Le 3 octobre 2023, la Cour nationale du droit d’asile (CNDA) a reconnu (Cour nationale du droit d’asile (CNDA), 3 octobre 2023, n°22037537) l’existence d’un groupe social de femmes afghanes, ouvrant le droit au statut de réfugié. Quid de la position d’Amnesty International sur la protection des femmes afghanes ?

Dans notre rapport conjoint de mai 2023 avec ICJ, nous présentons une analyse juridique des raisons pour lesquelles les femmes et les filles fuyant les persécutions en Afghanistan devraient automatiquement être considérées comme des réfugiées ayant besoin d’une protection internationale, au nom de la Convention de Genève de 1951, compte tenu du caractère systématique et organisé des violences qu’elles subissent.

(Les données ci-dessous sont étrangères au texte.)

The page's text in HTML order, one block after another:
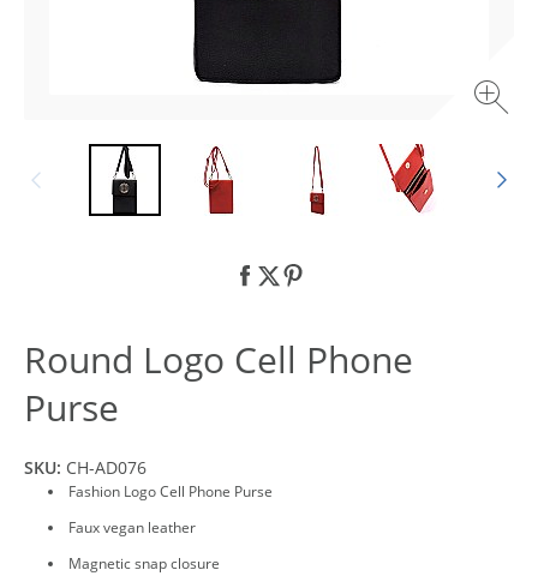
Round Logo Cell Phone
Purse
SKU: CH-AD076
Fashion Logo Cell Phone Purse
Faux vegan leather
Magnetic snap closure
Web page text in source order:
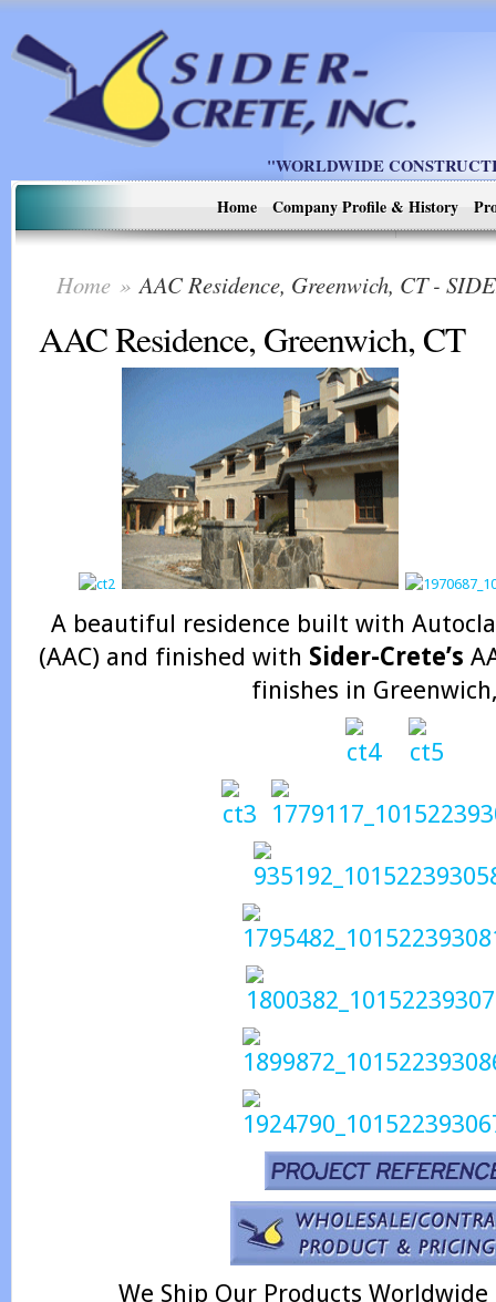
"WORLDWIDE
Home
Company Profile & History
Home » AAC Residence, Greenwich, CT -
AAC Residence, Greenwich, CT
A beautiful residence built with
(AAC) and finished with Sider-Crete’s
finishes in
We Ship Our Products Worldwide
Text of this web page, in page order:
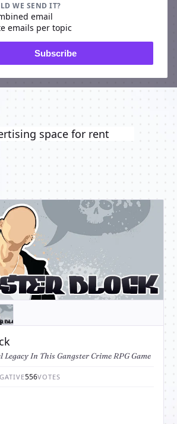
WE SEND IT?
email
emails per topic
Subscribe
In This Gangster Crime RPG Game
556VOTES
space for rent
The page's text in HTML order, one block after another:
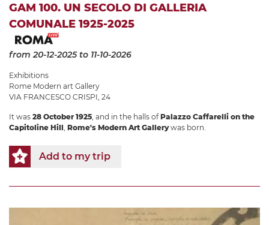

La ministre de l’Europe et des Affaires étrangères Catherine Colonna déclarait en 2019 mettre en place une diplomatie féministe en mobilisant le réseau diplomatique. De quels outils dispose le gouvernement pour agir dans le futur ?

La France pourrait par exemple réduire les délais d’examen des demandes de visa (un renforcement des ressources humaines est nécessaire), permettre le dépôt du dossier en ligne en limitant les rendez-vous physiques pour éviter aux personnes d’être en situation irrégulière en Iran ou au Pakistan, faciliter la délivrance de laissez-passer en cas d’absence de passeport et enfin, annoncer publiquement la reconnaissance automatique du statut de réfugiée aux femmes et filles afghanes sur la base de la persécution liée au genre.